Chair Andrea Lucas wants to return the Equal Employment Opportunity Commission to its roots in the civil rights movement, after previous chairs ignored discrimination that didn’t advance a diversity, equity, and inclusion agenda, she says.

“My goal is complete and absolute reform of the agency to go back to principles that were good and right in the early part of the civil rights movement,” Lucas, President Donald Trump’s appointee to the commission, told The Daily Signal.

The EEOC is an executive branch agency created by Congress through Title VII of the Civil Rights Act of 1964.

While recent chairs have treated the agency as unaccountable to the president, according to Lucas, both the EEOC’s Office of Legal Counsel and the Department of Justice have repeatedly recognized the commission as part of the executive branch.

Lucas described previous chairs as “hypocritical” for governing as if the commission has a will of its own.

“For decades, since the late ’70s when we retained authority over the Age Discrimination Employment Act, it’s been very clear that we are an executive branch agency,” she said. “[Previous chairs] haven’t wanted to message that, but that’s been the reality, so I would say that my view is consistent with decades of precedent.”
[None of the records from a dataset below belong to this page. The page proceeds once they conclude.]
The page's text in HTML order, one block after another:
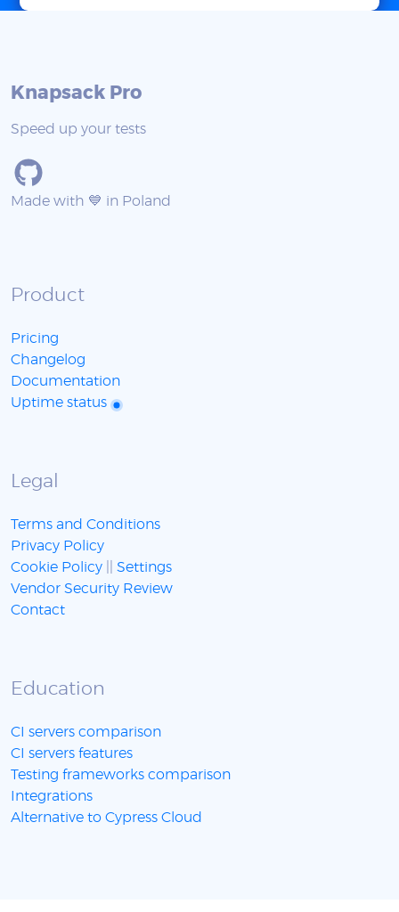
Knapsack Pro
Speed up your tests
Made with 💙 in Poland
Product
Pricing
Changelog
Documentation
Uptime status
Legal
Terms and Conditions
Privacy Policy
Cookie Policy
Settings
Vendor Security Review
Contact
Education
CI servers comparison
CI servers features
Testing frameworks comparison
Integrations
Alternative to Cypress Cloud
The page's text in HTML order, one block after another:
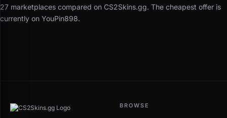
27 marketplaces compared on CS2Skins.gg. The cheapest offer is
currently on YouPin898.
BROWSE
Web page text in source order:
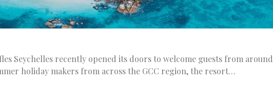
Seychelles recently opened its doors to welcome guests from around
holiday makers from across the GCC region, the resort…
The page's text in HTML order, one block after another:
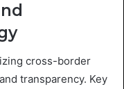
cross-border
transparency. Key
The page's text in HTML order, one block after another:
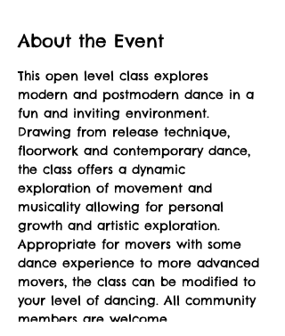
About the Event
This open level class explores
modern and postmodern dance in a
fun and inviting environment.
Drawing from release technique,
floorwork and contemporary dance,
the class offers a dynamic
exploration of movement and
musicality allowing for personal
growth and artistic exploration.
Appropriate for movers with some
dance experience to more advanced
movers, the class can be modified to
your level of dancing. All community
members are welcome.
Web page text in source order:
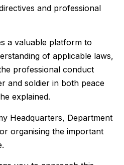
and professional
a valuable platform to
of applicable laws,
professional conduct
and soldier in both peace
explained.
Headquarters, Department
organising the important
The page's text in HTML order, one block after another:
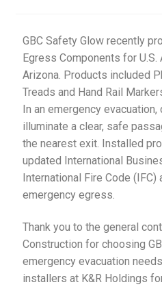
GBC Safety Glow recently
Egress Components for U.S.
Arizona. Products included
Treads and Hand Rail
In an emergency
illuminate a clear, safe
the nearest exit. Installed
updated International
International Fire Code
emergency egress.
Thank you to the general
Construction for choosing
emergency evacuation
installers at K&R Holdings
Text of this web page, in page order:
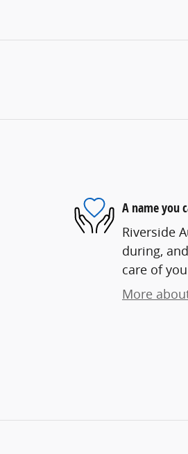
A name you
Riverside
during,
care of
More
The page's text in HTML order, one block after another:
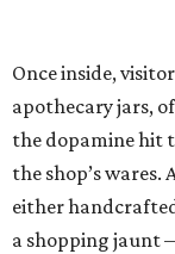
Once inside,
apothecary jars,
the dopamine hit
the shop’s
either
a shopping jaunt
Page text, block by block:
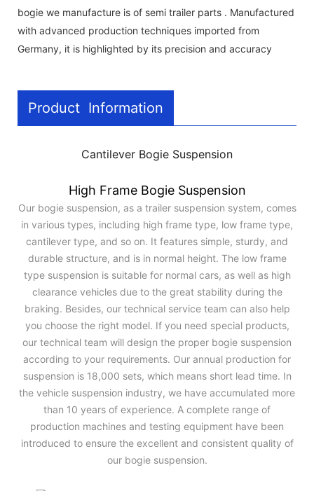
bogie we manufacture is of semi trailer parts . Manufactured
with advanced production techniques imported from
Germany, it is highlighted by its precision and accuracy
Product Information
Cantilever Bogie Suspension
High Frame Bogie Suspension
Our bogie suspension, as a trailer suspension system, comes
in various types, including high frame type, low frame type,
cantilever type, and so on. It features simple, sturdy, and
durable structure, and is in normal height. The low frame
type suspension is suitable for normal cars, as well as high
clearance vehicles due to the great stability during the
braking. Besides, our technical service team can also help
you choose the right model. If you need special products,
our technical team will design the proper bogie suspension
according to your requirements. Our annual production for
suspension is 18,000 sets, which means short lead time. In
the vehicle suspension industry, we have accumulated more
than 10 years of experience. A complete range of
production machines and testing equipment have been
introduced to ensure the excellent and consistent quality of
our bogie suspension.
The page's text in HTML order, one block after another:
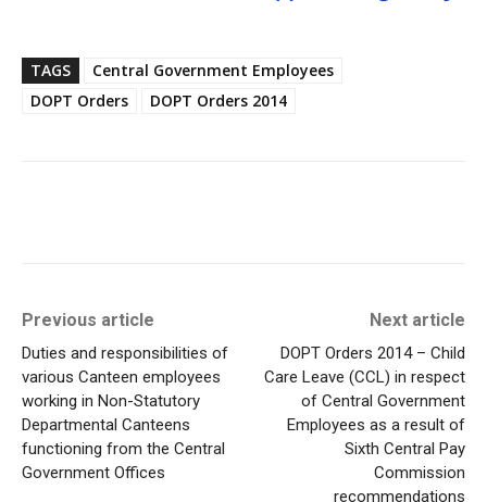
TAGS
Central Government Employees
DOPT Orders
DOPT Orders 2014
Previous article
Duties and responsibilities of
various Canteen employees
working in Non-Statutory
Departmental Canteens
functioning from the Central
Government Offices
Next article
DOPT Orders 2014 – Child
Care Leave (CCL) in respect
of Central Government
Employees as a result of
Sixth Central Pay
Commission
recommendations
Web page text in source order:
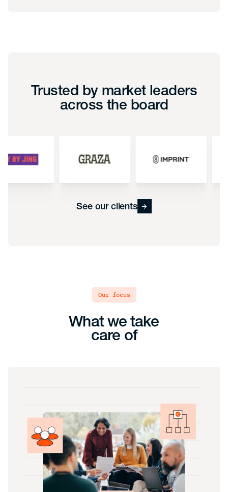
Trusted by market leaders
across the board
See our clients
our focus
What we take
care of
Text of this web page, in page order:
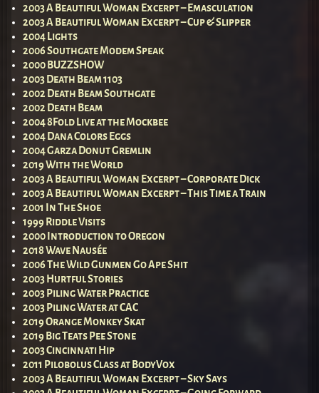
2003 A Beautiful Woman Excerpt – Emasculation
2003 A Beautiful Woman Excerpt – Cup & Slipper
2004 Lights
2006 Southgate Modem Speak
2000 BUZZSHOW
2003 Death Beam 1103
2002 Death Beam Southgate
2002 Death Beam
2004 8Fold Live at the Mockbee
2004 Dana Colors Eggs
2004 Garza Donut Gremlin
2019 With the World
2003 A Beautiful Woman Excerpt – Corporate Dick
2003 A Beautiful Woman Excerpt – This Time a Train
2001 In The Shoe
1999 Riddle Visits
2000 Introduction to Oregon
2018 Wave Nausée
2006 The Wild Gunmen Go Ape Shit
2003 Hurtful Stories
2003 Piling Water Practice
2003 Piling Water at CAC
2019 Orange Monkey Skat
2019 Big Teats Pee Stone
2003 Cincinnati Hip
2011 Pilobolus Class at BodyVox
2003 A Beautiful Woman Excerpt – Sky Says
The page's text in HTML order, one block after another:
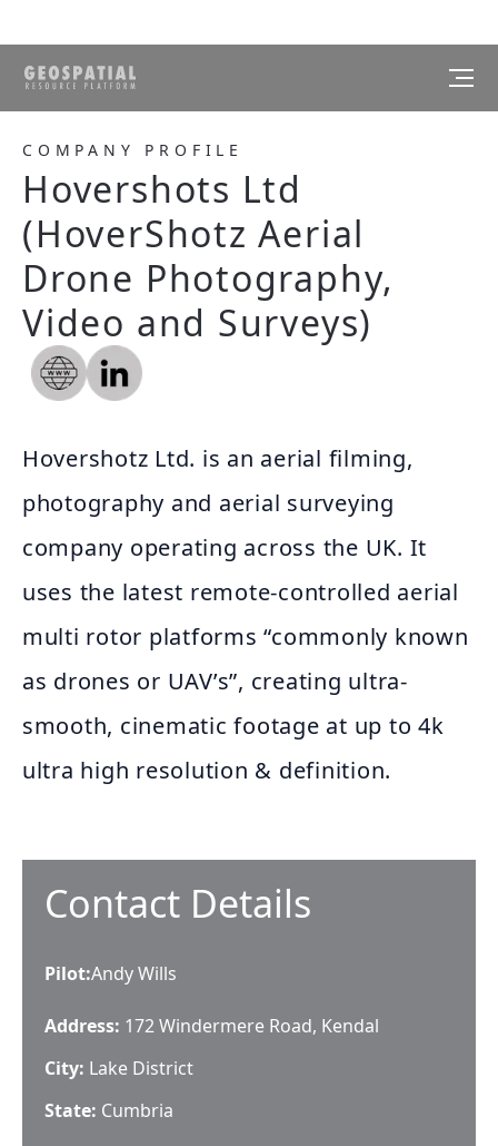
COMPANY PROFILE
Hovershots Ltd
(HoverShotz Aerial
Drone Photography,
Video and Surveys)
Hovershotz Ltd. is an aerial filming,
photography and aerial surveying
company operating across the UK. It
uses the latest remote-controlled aerial
multi rotor platforms “commonly known
as drones or UAV’s”, creating ultra-
smooth, cinematic footage at up to 4k
ultra high resolution & definition.
Contact Details
Pilot:Andy Wills
Address: 172 Windermere Road, Kendal
City: Lake District
State: Cumbria
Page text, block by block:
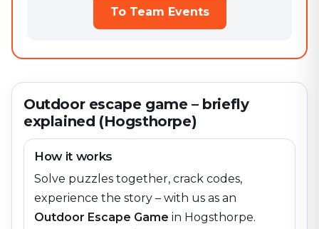
To Team Events
Outdoor escape game – briefly
explained (Hogsthorpe)
How it works
Solve puzzles together, crack codes,
experience the story – with us as an
Outdoor Escape Game in Hogsthorpe.
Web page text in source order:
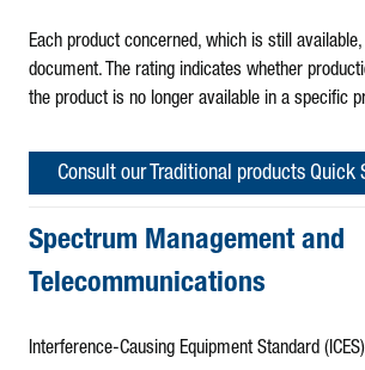
Each product concerned, which is still
document. The rating indicates whether
the product is no longer available in a specific
Consult our Traditional products Quick
Spectrum Management and
Telecommunications
Interference-Causing Equipment Standard (ICES)
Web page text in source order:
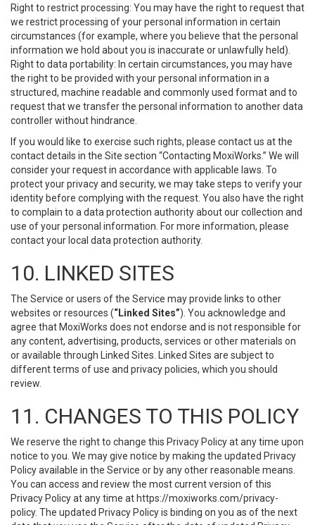
Right to restrict processing: You may have the right to request that
we restrict processing of your personal information in certain
circumstances (for example, where you believe that the personal
information we hold about you is inaccurate or unlawfully held).
Right to data portability: In certain circumstances, you may have
the right to be provided with your personal information in a
structured, machine readable and commonly used format and to
request that we transfer the personal information to another data
controller without hindrance.
If you would like to exercise such rights, please contact us at the
contact details in the Site section “Contacting MoxiWorks.” We will
consider your request in accordance with applicable laws. To
protect your privacy and security, we may take steps to verify your
identity before complying with the request. You also have the right
to complain to a data protection authority about our collection and
use of your personal information. For more information, please
contact your local data protection authority.
10. LINKED SITES
The Service or users of the Service may provide links to other
websites or resources (“Linked Sites”). You acknowledge and
agree that MoxiWorks does not endorse and is not responsible for
any content, advertising, products, services or other materials on
or available through Linked Sites. Linked Sites are subject to
different terms of use and privacy policies, which you should
review.
11. CHANGES TO THIS POLICY
We reserve the right to change this Privacy Policy at any time upon
notice to you. We may give notice by making the updated Privacy
Policy available in the Service or by any other reasonable means.
You can access and review the most current version of this
Privacy Policy at any time at https://moxiworks.com/privacy-
policy. The updated Privacy Policy is binding on you as of the next
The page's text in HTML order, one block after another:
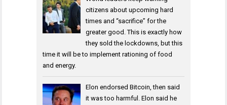
citizens about upcoming hard
times and “sacrifice” for the
greater good. This is exactly how
they sold the lockdowns, but this
time it will be to implement rationing of food
and energy.
Elon endorsed Bitcoin, then said
it was too harmful. Elon said he
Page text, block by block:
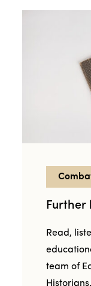
Further
Read,
team of
Historians.
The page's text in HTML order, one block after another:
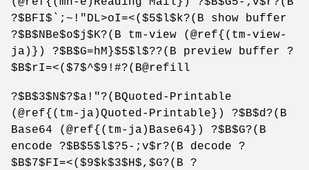
?$BFI$`;~!"DL>oI=<($5$l$k?(B show buffer
?$B$NBe$o$j$K?(B tm-view (@ref{(tm-view-
ja)}) ?$B$G=hM}$5$l$??(B preview buffer ?
$B$rI=<($7$^$9!#?(B@refill
?$B$3$N$?$a!"?(BQuoted-Printable
(@ref{(tm-ja)Quoted-Printable}) ?$B$d?(B
Base64 (@ref{(tm-ja)Base64}) ?$B$G?(B
encode ?$B$5$l$?5-;v$r?(B decode ?
$B$7$FI=<($9$k$3$H$,$G?(B ?

Lucas’ return to precedent has sparked criticism from the old guard who accuse her politicization of the agency. 

“What we are seeing now is a real politicization of the priorities of the agency, and a disregard for the law,” former Commissioner and Chair Jenny Yang told The New York Times.

But Lucas says Democrats have politicized the agency for years, and now it’s time for conservatives to enforce their vision of civil rights law. 

“Democrats have done whatever they liked with the agency over the various decades, but it can’t be that only Democrats get to have policy positions or enforcement positions or policy priorities,” she said. “The American people elected the president, and we are an executive branch agency and we are going to be responsive to that.”

“When a Democrat is in power, they will do with the agency as they will, but right now we have a Republican president,” she said, “and we’re gonna execute his priorities.”

For example, the commission is now investigating allegations of discrimination against white males, a demographic Lucas says it typically “left behind” in previous civil rights conversations.

“Are you a white male who has experienced discrimination at work based on your race or sex? You may have a claim to recover money under federal civil rights laws,” Lucas said in a December video.

Chairs in recent decades have misinterpreted anti-discrimination law, acting like it only applies to certain groups, Lucas says, but the law is colorblind.

“It’s always been group neutral,” she said. “It’s always applied to white men as well as every other iteration of sex and race.”

Lucas believes there’s no good kind of discrimination. The idea that present and future discrimination remedy the past is an “ugly view of the world” that Lucas says she doesn’t want for her two young daughters.

“Our view is a better, more moral one, one that says that people are created equal, and there’s no good form of discrimination,” she said. “We’re not just gonna pick and choose winners and losers related to race discrimination. We’re gonna say every form of race discrimination is wrong.”

Lucas put this view into action on Wednesday, filing a subpoena enforcement action that required Nike to produce information related to allegations that the company discriminated against white workers. This is one of the first public actions Trump’s commission has taken in DEI-related discrimination cases.

The commission is hoping to send a message that civil rights are for everyone, Lucas said.

“There’s no diversity carve-out to discrimination law,” she said. “It doesn’t matter how you label something, the words DEI don’t make something magically ‘good.’ There’s no good form of race discrimination. It’s always wrong, and we’re committed to robust enforcement of those laws under our leadership.”